Martina antwortete mit verstellter Stimme.
»Wil ich nicht will, diss jimind dis liest, wirim sinst?«
Rosa drehte sich wieder auf den Rücken und schnaubte. Es war kalt, aber die Heizung durften sie jetzt noch nicht anstellen. Vater hatte gesagt, vor acht Uhr abends sei der Strom viel teurer und sie könnten sich gut mit Pullovern und warmen Unterhemden behelfen. Es war nicht so, dass sie knapp bei Kasse waren – erst am Tag zuvor hatte Vater beim Mittagessen erzählt, dass er zwei neue Klienten für die Kanzlei gewonnen habe, eine sehr wertvolle Akquisition, hatte er gesagt –; es ging, wie sie beide genau wussten, vielmehr um Sparsamkeit, ja es war sogar eine Stilfrage: Nichts stärkt die Seele so sehr wie die Abhärtung des Körpers.

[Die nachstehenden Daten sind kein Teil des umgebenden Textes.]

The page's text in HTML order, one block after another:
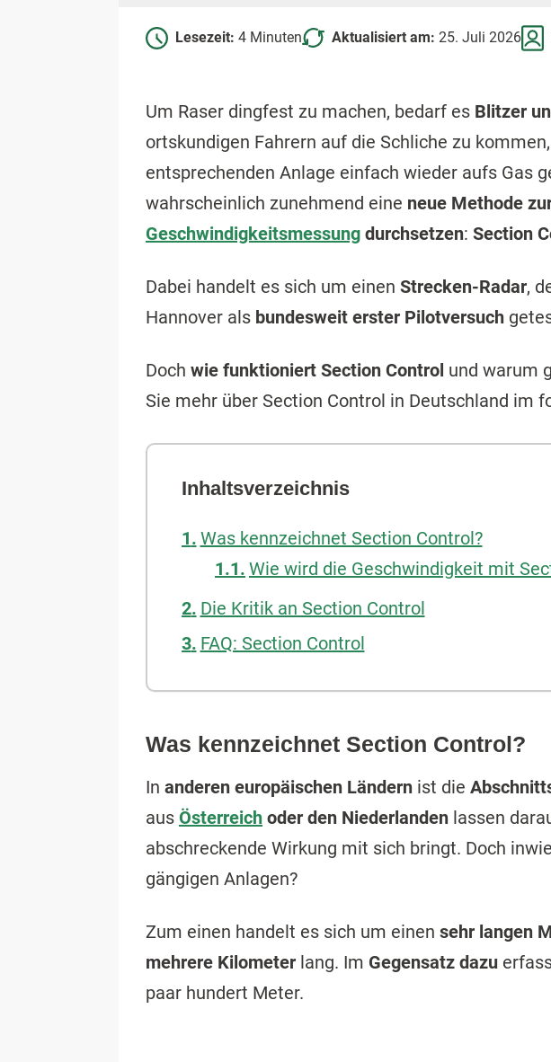
Lesezeit: 4 Minuten Aktualisiert am: 25. Juli 2026
Um Raser dingfest zu machen, bedarf es Blitzer
ortskundigen Fahrern auf die Schliche zu
entsprechenden Anlage einfach wieder aufs Gas
wahrscheinlich zunehmend eine neue Methode
Geschwindigkeitsmessung durchsetzen: Section
Dabei handelt es sich um einen Strecken-Radar,
Hannover als bundesweit erster Pilotversuch
Doch wie funktioniert Section Control und warum
Sie mehr über Section Control in Deutschland im
Inhaltsverzeichnis
Was kennzeichnet Section Control?
Wie wird die Geschwindigkeit mit
Die Kritik an Section Control
FAQ: Section Control
Was kennzeichnet Section Control?
In anderen europäischen Ländern ist die
aus Österreich oder den Niederlanden lassen
abschreckende Wirkung mit sich bringt. Doch
gängigen Anlagen?
Zum einen handelt es sich um einen sehr langen
mehrere Kilometer lang. Im Gegensatz dazu
paar hundert Meter.

Im Bett war es um diese Uhrzeit jedenfalls angenehm, draußen wurde es langsam dunkel, aber man brauchte noch kein Licht einzuschalten. Das Zwielicht verlieh dem Zimmer das Aussehen einer Höhle, etwas Intimes und Geheimes, was den Mädchen sehr behagte. Rosa klappte ihr Buch zu und fragte Martina, ob sie krank sei.
»Ob ich krank bin? Was soll das denn?«
»Hast du Fieber oder so?«
»Ich habe gar nichts.«
»Hast du keine Kopfschmerzen? Oder Bauchschmerzen? Musst du nicht mal spucken?«
»Gar nichts hab ich, nerv mich nicht! Warum fragst du das?«
Rosa erzählte, sie habe hinter der Tür etwas sehr Seltsames gehört. Sie, also ihre Eltern, hätten gesagt, Martina sei mit irgendeinem Virus infiziert, und deshalb hätten sie sie adoptiert, um sie zu heilen. Rosa fragte sich vor allem, ob der Virus ansteckend war. Außerdem wollte sie wissen, ob er innerhalb der Familie vererbt werden konnte, schließlich waren sie ja Cousinen. Ihre Eltern hatten gesagt, sie solle sie Schwester nennen, nicht Cousine, so wie Martina sie Mama und Papa nennen sollte, aber Rosa hatte sich noch nicht recht daran gewöhnt. Martina war seit vier Monaten bei ihnen. In gerade einmal vier Monaten macht man niemanden zu seiner Schwester.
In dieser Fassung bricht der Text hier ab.